É o futuro do indivíduo e o futuro colectivo com DeLillo a colocar o homem como dono ou determinante do destino de um e de outro. Se eu posso decidir não morrer suspendendo a minha vida, que planeta vou encontrar à frente. Ross surge como o grande interpelador ou provocador, quando diz ao filho que vai acompanhar a mulher apesar de o seu corpo não estar doente. “Eu vou com ela”, porque não quer viver sem ela. “Crime?” É outro grande activador de consciência, o dilema da escolha individual na sua solidão, a par do desafio/pedido Artis a Jeff, “vem connosco”.   

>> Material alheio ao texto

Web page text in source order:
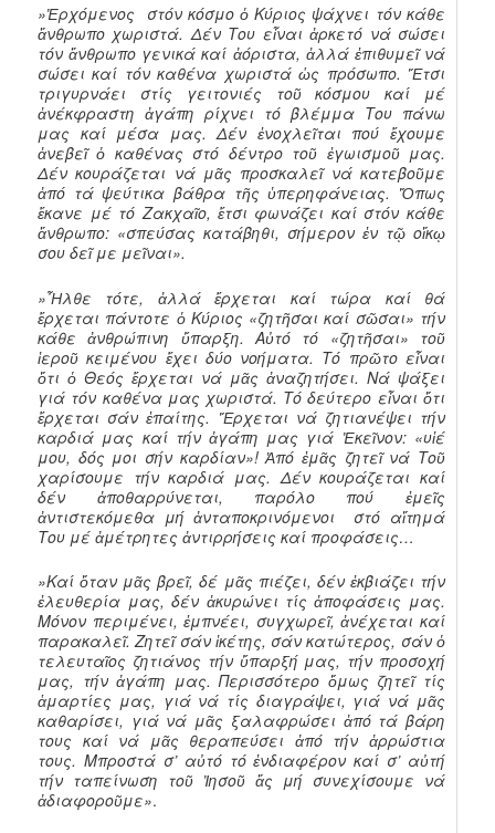
»Ἐρχόμενος στόν κόσμο ὁ Κύριοςψάχνει τόν κάθε
ἄνθρωπο χωριστά. Δέν Του εἶναι ἀρκετό νά σώσει
τόν ἄνθρωπο γενικά καί ἀόριστα, ἀλλά ἐπιθυμεῖ νά
σώσει καί τόν καθένα χωριστά ὡς πρόσωπο. Ἔτσι
τριγυρνάει στίς γειτονιές τοῦ κόσμου καί μέ
ἀνέκφραστη ἀγάπη ρίχνει τό βλέμμα Του πάνω
μας καί μέσα μας. Δέν ἐνοχλεῖται πού ἔχουμε
ἀνεβεῖ ὁ καθένας στό δέντρο τοῦ ἐγωισμοῦ μας.
Δέν κουράζεται νά μᾶς προσκαλεῖ νά κατεβοῦμε
ἀπό τά ψεύτικα βάθρα τῆς ὑπερηφάνειας. Ὅπως
ἔκανε μέ τό Ζακχαῖο, ἔτσι φωνάζει καί στόν κάθε
ἄνθρωπο: «σπεύσας κατάβηθι, σήμερον ἐν τῷ οἴκῳ
σου δεῖ με μεῖναι».
»Ἦλθε τότε, ἀλλά ἔρχεται καί τώρα καί θά
ἔρχεται πάντοτε ὁ Κύριος «ζητῆσαι καί σῶσαι» τήν
κάθε ἀνθρώπινη ὕπαρξη. Αὐτό τό «ζητῆσαι» τοῦ
ἱεροῦ κειμένου ἔχει δύο νοήματα. Τό πρῶτο εἶναι
ὅτι ὁ Θεός ἔρχεται νά μᾶς ἀναζητήσει. Νά ψάξει
γιά τόν καθένα μας χωριστά. Τό δεύτερο εἶναι ὅτι
ἔρχεται σάν ἐπαίτης. Ἔρχεται νά ζητιανέψει τήν
καρδιά μας καί τήν ἀγάπη μας γιά Ἐκεῖνον: «υἱέ
μου, δός μοι σήν καρδίαν»! Ἀπό ἐμᾶς ζητεῖ νά Τοῦ
χαρίσουμε τήν καρδιά μας. Δέν κουράζεται καί
δέν ἀποθαρρύνεται, παρόλο πού ἐμεῖς
ἀντιστεκόμεθα μή ἀνταποκρινόμενοι στό αἴτημά
Του μέ ἀμέτρητες ἀντιρρήσεις καί προφάσεις…
»Καί ὅταν μᾶς βρεῖ, δέ μᾶς πιέζει, δέν ἐκβιάζει τήν
ἐλευθερία μας, δέν ἀκυρώνει τίς ἀποφάσεις μας.
Μόνον περιμένει, ἐμπνέει, συγχωρεῖ, ἀνέχεται καί
παρακαλεῖ. Ζητεῖ σάν ἱκέτης, σάν κατώτερος, σάν ὁ
τελευταῖος ζητιάνος τήν ὕπαρξή μας, τήν προσοχή
μας, τήν ἀγάπη μας. Περισσότερο ὅμως ζητεῖ τίς
ἁμαρτίες μας, γιά νά τίς διαγράψει, γιά νά μᾶς
καθαρίσει, γιά νά μᾶς ξαλαφρώσει ἀπό τά βάρη
τους καί νά μᾶς θεραπεύσει ἀπό τήν ἀρρώστια
τους. Μπροστά σ’ αὐτό τό ἐνδιαφέρον καί σ’ αὐτή
τήν ταπείνωση τοῦ Ἰησοῦ ἄς μή συνεχίσουμε νά
ἀδιαφοροῦμε».

Zero K é o grande livro de questionamento acerca da morte, no momento em que Don DeLillo acaba de completar 80 anos, onde se permite mergulhar num imaginário próximo da ficção científica, para voltar à superfície, ou à narrativa do real de que é um dos mais brilhantes nomes. Temos a desumanização e o regresso ao mais emotivo e banal do ser humano. Quando o romance parece estar numa espécie de território branco, independente, onde o homem se permite todas as questões fora do ambiente real, numa redoma científica, ele devolve-nos à humanidade do dia-a-dia, no caso ao quotidiano nova-iorquino. É aí que DeLillo se revela um dos mais brilhantes narradores, capaz de captar e de devolver em frases aparentemente simples e de uma extrema acutilância o que é estar vivo no presente e em permanente desassossego. “O tempo é múltiplo, o tempo é simultâneo. Este momento acontece, aconteceu, vai acontecer”, dirá uma personagem que interpela acerca do papel da língua para entender o que aí vem, o que se pode passar noutra dimensão como a da Convergência. O que temos é o banal do quotidiano e a exploração de todas as possibilidades de se ser humano, seja enquanto partícula ínfima do universo, seja como o seu grande modelo de criação.